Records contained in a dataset
BEGIN
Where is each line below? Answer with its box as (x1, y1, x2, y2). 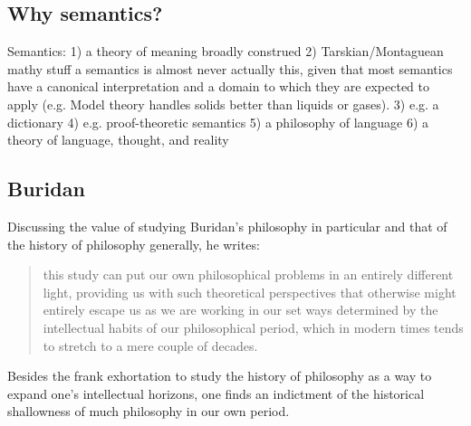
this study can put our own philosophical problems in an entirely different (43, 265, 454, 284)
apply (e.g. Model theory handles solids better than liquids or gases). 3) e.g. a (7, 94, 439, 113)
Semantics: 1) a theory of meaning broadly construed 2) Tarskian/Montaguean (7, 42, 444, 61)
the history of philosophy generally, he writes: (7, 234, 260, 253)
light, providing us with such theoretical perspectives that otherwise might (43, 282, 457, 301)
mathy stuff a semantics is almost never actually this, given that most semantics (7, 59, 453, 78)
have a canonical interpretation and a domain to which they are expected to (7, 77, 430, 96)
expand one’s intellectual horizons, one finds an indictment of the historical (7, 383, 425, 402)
END
BEGIN
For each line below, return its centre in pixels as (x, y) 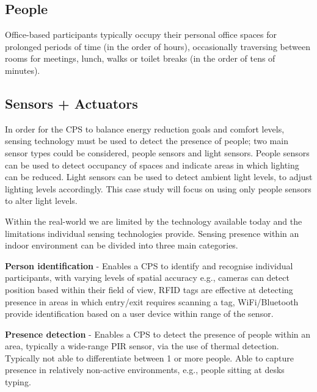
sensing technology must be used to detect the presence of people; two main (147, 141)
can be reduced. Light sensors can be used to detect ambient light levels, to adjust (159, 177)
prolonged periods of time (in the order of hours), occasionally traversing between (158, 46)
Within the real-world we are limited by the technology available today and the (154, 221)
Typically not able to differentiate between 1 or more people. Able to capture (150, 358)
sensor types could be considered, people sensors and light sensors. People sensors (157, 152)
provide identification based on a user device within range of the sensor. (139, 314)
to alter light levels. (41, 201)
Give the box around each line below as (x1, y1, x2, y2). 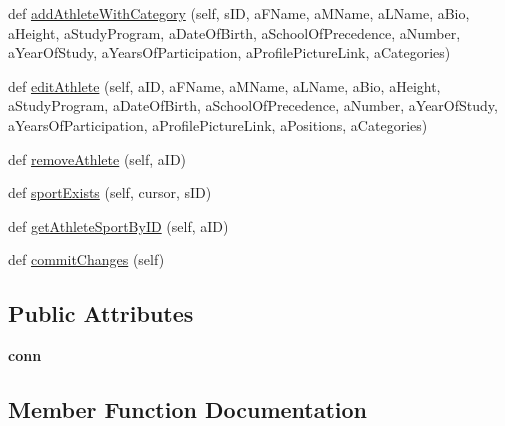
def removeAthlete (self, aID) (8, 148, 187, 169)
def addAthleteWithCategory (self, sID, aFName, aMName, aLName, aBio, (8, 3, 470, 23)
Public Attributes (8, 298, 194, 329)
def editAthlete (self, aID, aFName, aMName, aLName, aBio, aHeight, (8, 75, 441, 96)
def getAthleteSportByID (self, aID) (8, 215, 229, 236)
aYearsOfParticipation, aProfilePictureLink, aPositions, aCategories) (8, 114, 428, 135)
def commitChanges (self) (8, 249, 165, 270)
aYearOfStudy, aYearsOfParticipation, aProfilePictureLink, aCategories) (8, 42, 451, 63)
END
Description of the task
In the entries above, find every line holding the word "light" and copy it out.

Response
light, providing us with such theoretical perspectives that otherwise might (43, 282, 457, 301)
can be reduced. Light sensors can be used to detect ambient light levels, to adjust (159, 177)
sensor types could be considered, people sensors and light sensors. People sensors (157, 152)
to alter light levels. (41, 201)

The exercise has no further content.